■ **Work to complete**: Do any lines in the data below contain "Kong"? If so, copy every one of them.

■ **Stored data entries**:
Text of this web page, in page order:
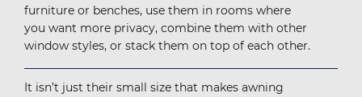
furniture or benches, use them in rooms where
you want more privacy, combine them with other
window styles, or stack them on top of each other.
It isn’t just their small size that makes awning
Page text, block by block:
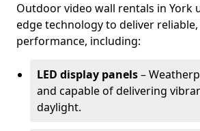
Outdoor video wall rentals in York
edge technology to deliver
performance, including:
LED display panels–
and capable of delivering
daylight.
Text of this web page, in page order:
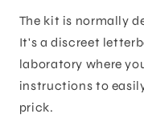
The kit is normally
It's a discreet
laboratory where
instructions to
prick.
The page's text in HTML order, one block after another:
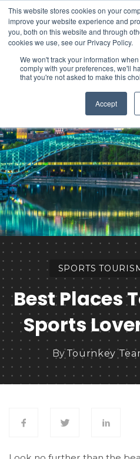
This website stores cookies on your
improve your website experience and
you, both on this website and through
cookies we use, see our Privacy Policy.
We won't track your information
comply with your preferences, we'll
that you're not asked to make this
Accept
SPORTS
Best Places
Sports
By Tournkey
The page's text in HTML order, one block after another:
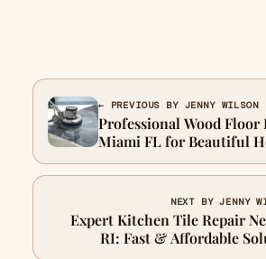
← PREVIOUS BY JENNY WILSON
Professional Wood
Miami FL for Beautiful
NEXT BY JENNY
Expert Kitchen Tile Repair
RI: Fast & Affordable
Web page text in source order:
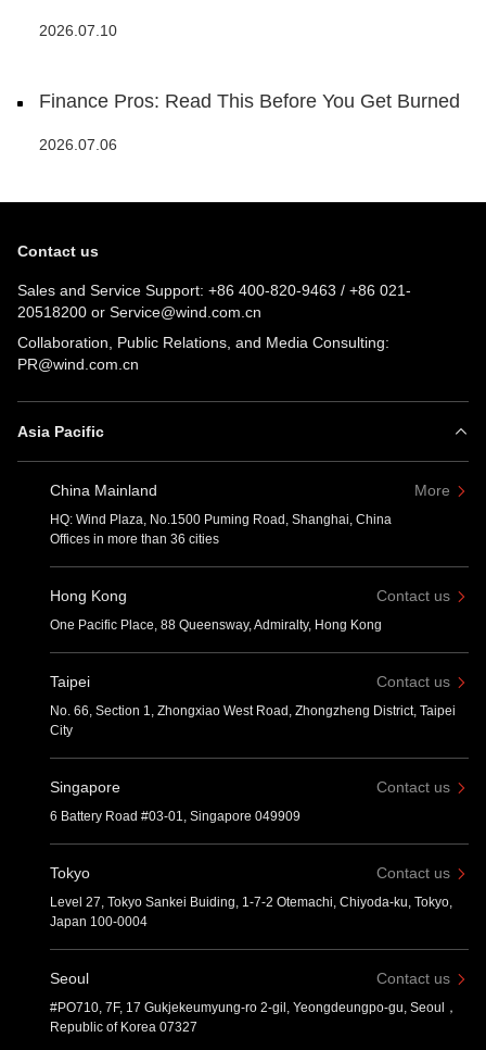
2026.07.10
Finance Pros: Read This Before You Get Burned
2026.07.06
Contact us
Sales and Service Support: +86 400-820-9463 / +86 021-
20518200 or Service@wind.com.cn
Collaboration, Public Relations, and Media Consulting:
PR@wind.com.cn
Asia Pacific
China Mainland More
HQ: Wind Plaza, No.1500 Puming Road, Shanghai, China
Offices in more than 36 cities
Hong Kong Contact us
One Pacific Place, 88 Queensway, Admiralty, Hong Kong
Taipei Contact us
No. 66, Section 1, Zhongxiao West Road, Zhongzheng District, Taipei
City
Singapore Contact us
6 Battery Road #03-01, Singapore 049909
Tokyo Contact us
Level 27, Tokyo Sankei Buiding, 1-7-2 Otemachi, Chiyoda-ku, Tokyo,
Japan 100-0004
Seoul Contact us
#PO710, 7F, 17 Gukjekeumyung-ro 2-gil, Yeongdeungpo-gu, Seoul，
Republic of Korea 07327
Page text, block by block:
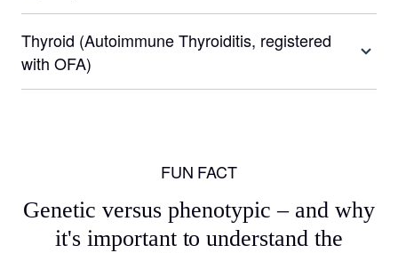
Thyroid (Autoimmune Thyroiditis, registered
with OFA)
FUN FACT
Genetic versus phenotypic – and why
it's important to understand the
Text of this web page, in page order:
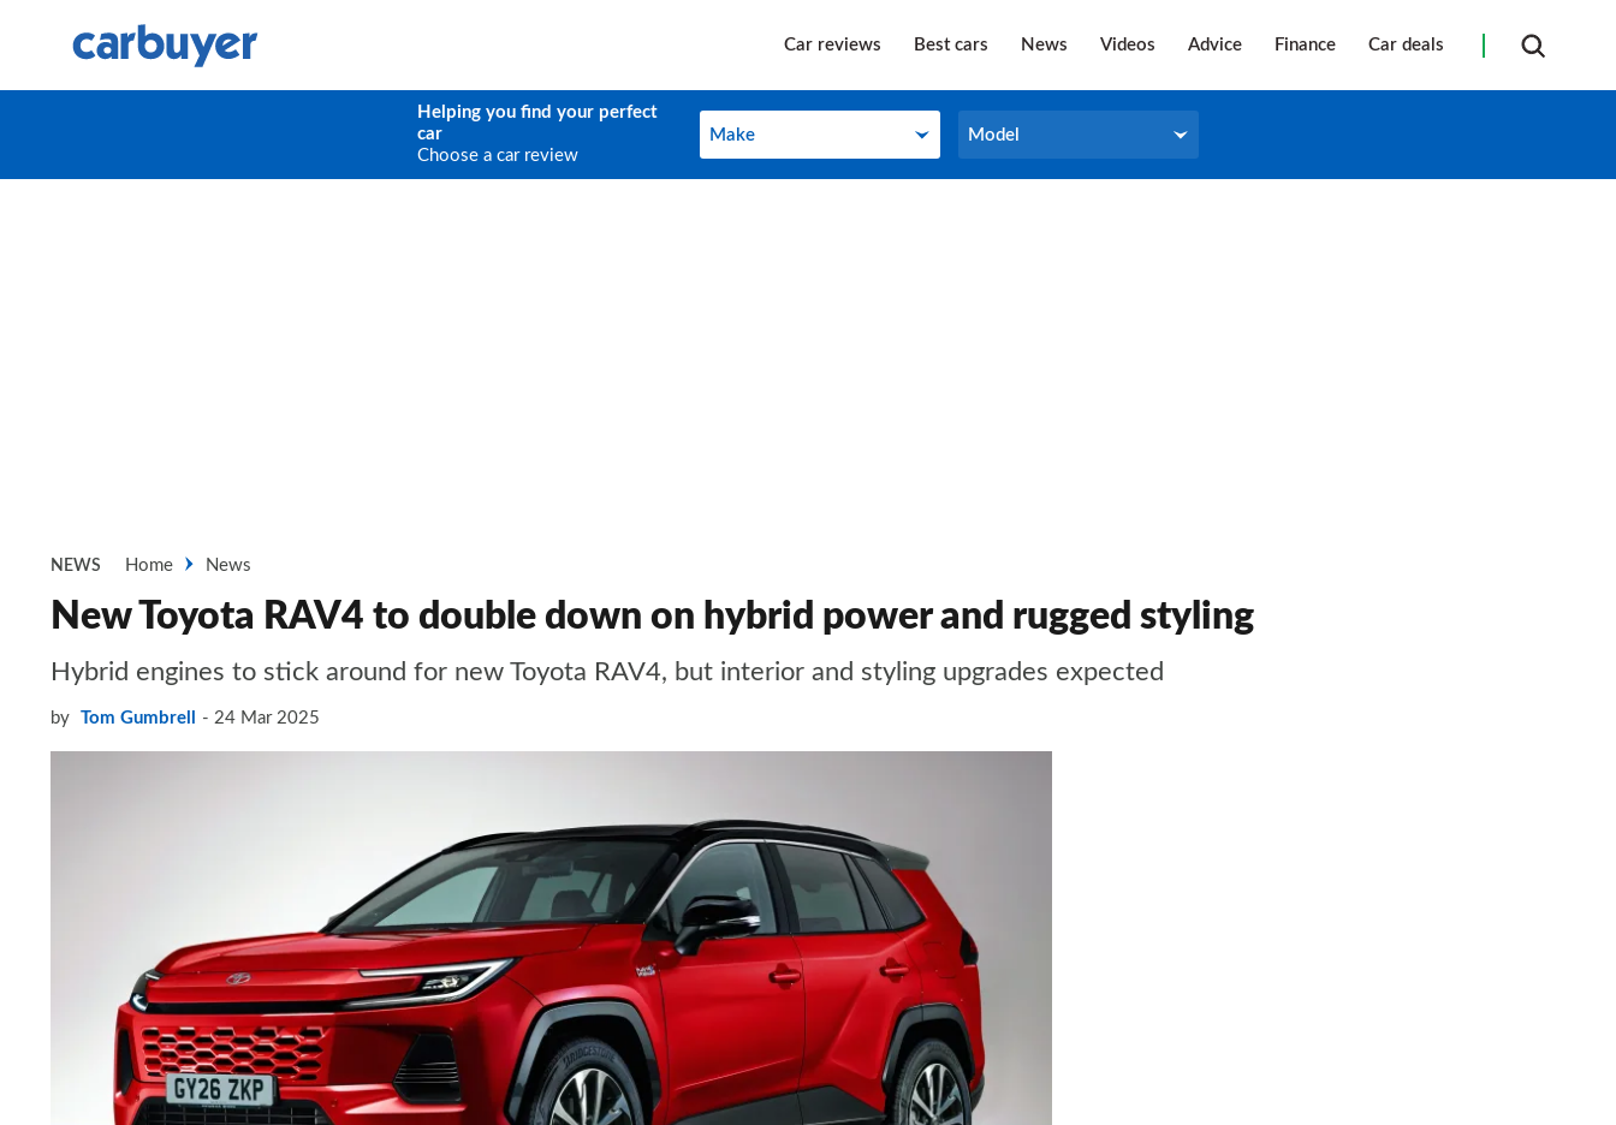
Car reviews Best cars News Videos Advice Finance Car deals
Helping you find your perfect
car
Choose a car review
Make
Make Model
Model
NEWS Home News
New Toyota RAV4 to double down on hybrid power and rugged styling
Hybrid engines to stick around for new Toyota RAV4, but interior and styling upgrades expected
by Tom Gumbrell 24 Mar 2025
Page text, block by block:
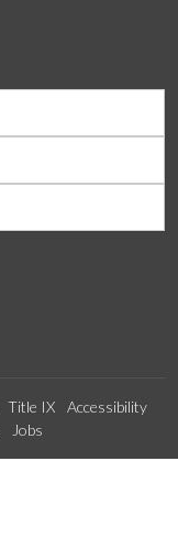
Title IX
Accessibility
Jobs
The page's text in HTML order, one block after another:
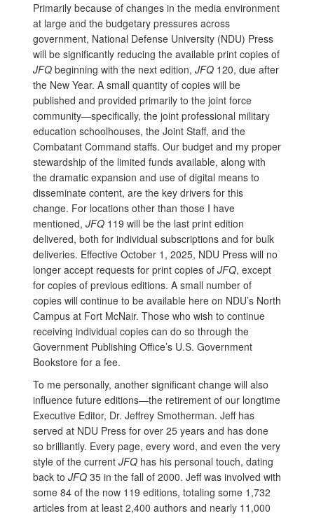
Primarily because of changes in the media environment
at large and the budgetary pressures across
government, National Defense University (NDU) Press
will be significantly reducing the available print copies of
JFQ beginning with the next edition, JFQ 120, due after
the New Year. A small quantity of copies will be
published and provided primarily to the joint force
community—specifically, the joint professional military
education schoolhouses, the Joint Staff, and the
Combatant Command staffs. Our budget and my proper
stewardship of the limited funds available, along with
the dramatic expansion and use of digital means to
disseminate content, are the key drivers for this
change. For locations other than those I have
mentioned, JFQ 119 will be the last print edition
delivered, both for individual subscriptions and for bulk
deliveries. Effective October 1, 2025, NDU Press will no
longer accept requests for print copies of JFQ, except
for copies of previous editions. A small number of
copies will continue to be available here on NDU’s North
Campus at Fort McNair. Those who wish to continue
receiving individual copies can do so through the
Government Publishing Office’s U.S. Government
Bookstore for a fee.
To me personally, another significant change will also
influence future editions—the retirement of our longtime
Executive Editor, Dr. Jeffrey Smotherman. Jeff has
served at NDU Press for over 25 years and has done
so brilliantly. Every page, every word, and even the very
style of the current JFQ has his personal touch, dating
back to JFQ 35 in the fall of 2000. Jeff was involved with
some 84 of the now 119 editions, totaling some 1,732
articles from at least 2,400 authors and nearly 11,000
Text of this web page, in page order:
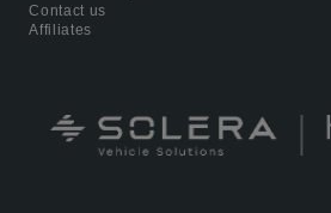
Contact us
Affiliates
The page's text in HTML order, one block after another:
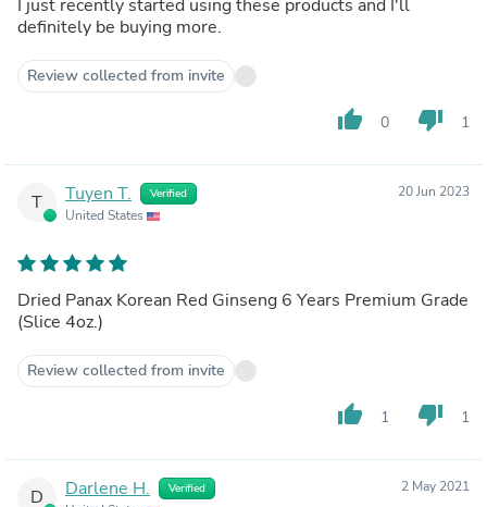
I just recently started using these products and I'll
definitely be buying more.
Review collected from invite
thumb_up 0 thumb_down 1
T Tuyen T. Verified
United States
20 Jun 2023
Dried Panax Korean Red Ginseng 6 Years Premium Grade
(Slice 4oz.)
Review collected from invite
thumb_up 1 thumb_down 1
D Darlene H. Verified 2 May 2021
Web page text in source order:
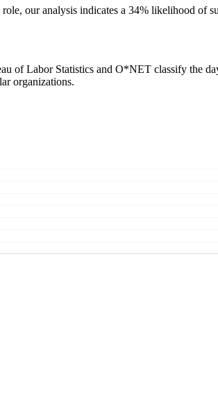
our analysis indicates a 34% likelihood of
of Labor Statistics and O*NET classify the
organizations.
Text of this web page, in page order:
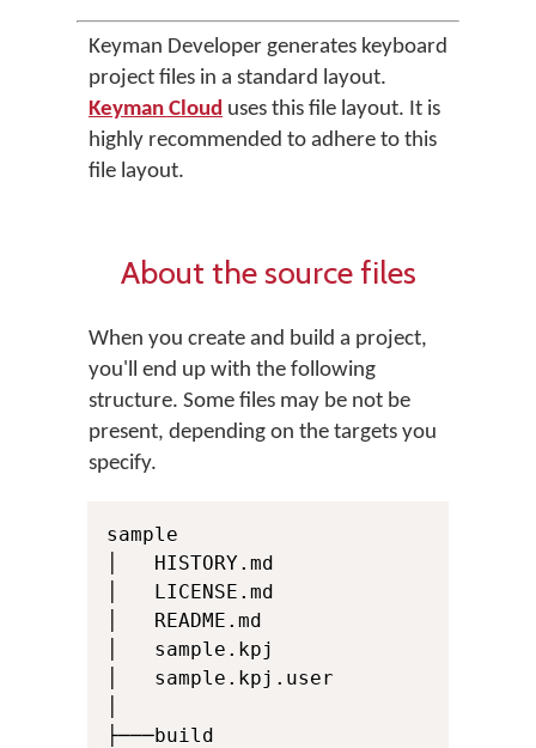
Keyman Developer generates keyboard
project files in a standard layout.
Keyman Cloud uses this file layout. It is
highly recommended to adhere to this
file layout.
About the source files
When you create and build a project,
you'll end up with the following
structure. Some files may be not be
present, depending on the targets you
specify.
sample
│   HISTORY.md
│   LICENSE.md
│   README.md
│   sample.kpj
│   sample.kpj.user
├───build
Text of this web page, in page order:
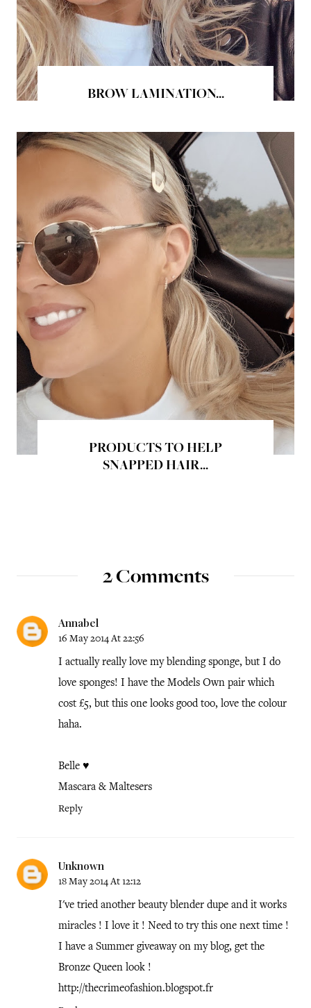
BROW LAMINATION...
PRODUCTS TO HELP
SNAPPED HAIR...
2 Comments
Annabel
16 May 2014 At 22:56
I actually really love my blending sponge, but I do
love sponges! I have the Models Own pair which
cost £5, but this one looks good too, love the colour
haha.
Belle ♥
Mascara & Maltesers
Reply
Unknown
18 May 2014 At 12:12
I've tried another beauty blender dupe and it works
miracles ! I love it ! Need to try this one next time !
I have a Summer giveaway on my blog, get the
Bronze Queen look !
http://thecrimeofashion.blogspot.fr
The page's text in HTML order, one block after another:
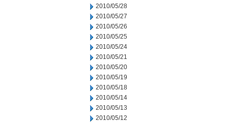
2010/05/28
2010/05/27
2010/05/26
2010/05/25
2010/05/24
2010/05/21
2010/05/20
2010/05/19
2010/05/18
2010/05/14
2010/05/13
2010/05/12
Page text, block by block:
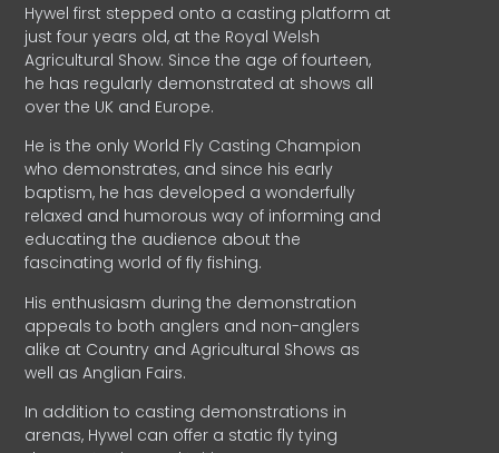
Hywel first stepped onto a casting platform at
just four years old, at the Royal Welsh
Agricultural Show. Since the age of fourteen,
he has regularly demonstrated at shows all
over the UK and Europe.
He is the only World Fly Casting Champion
who demonstrates, and since his early
baptism, he has developed a wonderfully
relaxed and humorous way of informing and
educating the audience about the
fascinating world of fly fishing.
His enthusiasm during the demonstration
appeals to both anglers and non-anglers
alike at Country and Agricultural Shows as
well as Anglian Fairs.
In addition to casting demonstrations in
arenas, Hywel can offer a static fly tying
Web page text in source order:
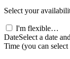
Select your
I'm flexible…
DateSelect a date
Time (you can
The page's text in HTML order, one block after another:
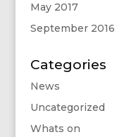
May 2017
September 2016
Categories
News
Uncategorized
Whats on
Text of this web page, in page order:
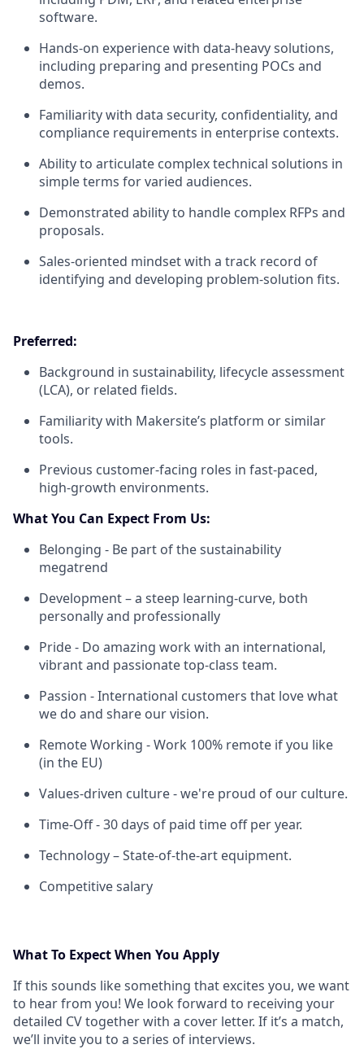
software.
Hands-on experience with data-heavy solutions,
including preparing and presenting POCs and
demos.
Familiarity with data security, confidentiality, and
compliance requirements in enterprise contexts.
Ability to articulate complex technical solutions in
simple terms for varied audiences.
Demonstrated ability to handle complex RFPs and
proposals.
Sales-oriented mindset with a track record of
identifying and developing problem-solution fits.
Preferred:
Background in sustainability, lifecycle assessment
(LCA), or related fields.
Familiarity with Makersite’s platform or similar
tools.
Previous customer-facing roles in fast-paced,
high-growth environments.
What You Can Expect From Us:
Belonging - Be part of the sustainability
megatrend
Development – a steep learning-curve, both
personally and professionally
Pride - Do amazing work with an international,
vibrant and passionate top-class team.
Passion - International customers that love what
we do and share our vision.
Remote Working - Work 100% remote if you like
(in the EU)
Values-driven culture - we're proud of our culture.
Time-Off - 30 days of paid time off per year.
Technology – State-of-the-art equipment.
Competitive salary
What To Expect When You Apply
If this sounds like something that excites you, we want
to hear from you! We look forward to receiving your
detailed CV together with a cover letter. If it’s a match,
we’ll invite you to a series of interviews.
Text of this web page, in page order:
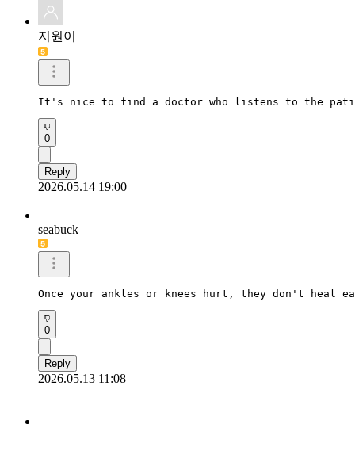
지원이
It's nice to find a doctor who listens to the
0
Reply
2026.05.14 19:00
seabuck
Once your ankles or knees hurt, they don't
0
Reply
2026.05.13 11:08
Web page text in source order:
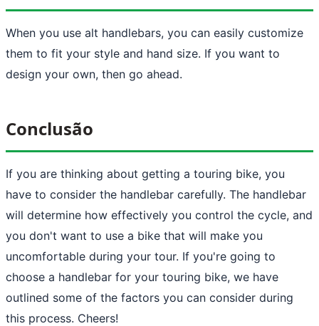
When you use alt handlebars, you can easily customize
them to fit your style and hand size. If you want to
design your own, then go ahead.
Conclusão
If you are thinking about getting a touring bike, you
have to consider the handlebar carefully. The handlebar
will determine how effectively you control the cycle, and
you don't want to use a bike that will make you
uncomfortable during your tour. If you're going to
choose a handlebar for your touring bike, we have
outlined some of the factors you can consider during
this process. Cheers!
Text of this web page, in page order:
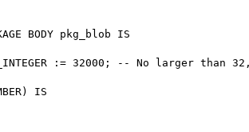
BODY pkg_blob IS
:= 32000; -- No larger
IS
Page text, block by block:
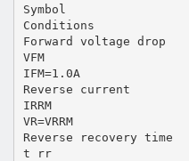
Symbol
Conditions
Forward voltage drop
VFM
IFM=1.0A
Reverse current
IRRM
VR=VRRM
Reverse recovery time
t rr

■ **Task response**:
Hong Kong Contact us
One Pacific Place, 88 Queensway, Admiralty, Hong Kong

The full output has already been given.